--- START ---

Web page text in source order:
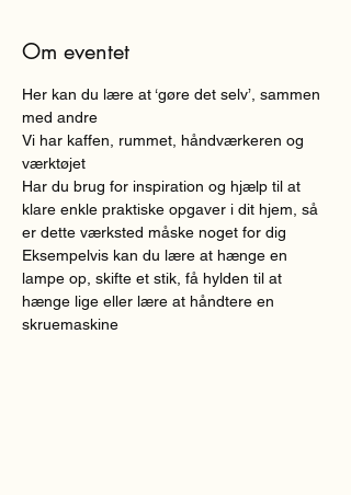
Om eventet
Her kan du lære at ‘gøre det selv’, sammen
med andre
Vi har kaffen, rummet, håndværkeren og
værktøjet
Har du brug for inspiration og hjælp til at
klare enkle praktiske opgaver i dit hjem, så
er dette værksted måske noget for dig
Eksempelvis kan du lære at hænge en
lampe op, skifte et stik, få hylden til at
hænge lige eller lære at håndtere en
skruemaskine

--- END ---

EXERCISE GOAL: Copy the records above exactly. The pictures are not part of the copy.

FINISHED TASK:
Web page text in source order:
Om eventet
Her kan du lære at ‘gøre det selv’, sammen
med andre
Vi har kaffen, rummet, håndværkeren og
værktøjet
Har du brug for inspiration og hjælp til at
klare enkle praktiske opgaver i dit hjem, så
er dette værksted måske noget for dig
Eksempelvis kan du lære at hænge en
lampe op, skifte et stik, få hylden til at
hænge lige eller lære at håndtere en
skruemaskine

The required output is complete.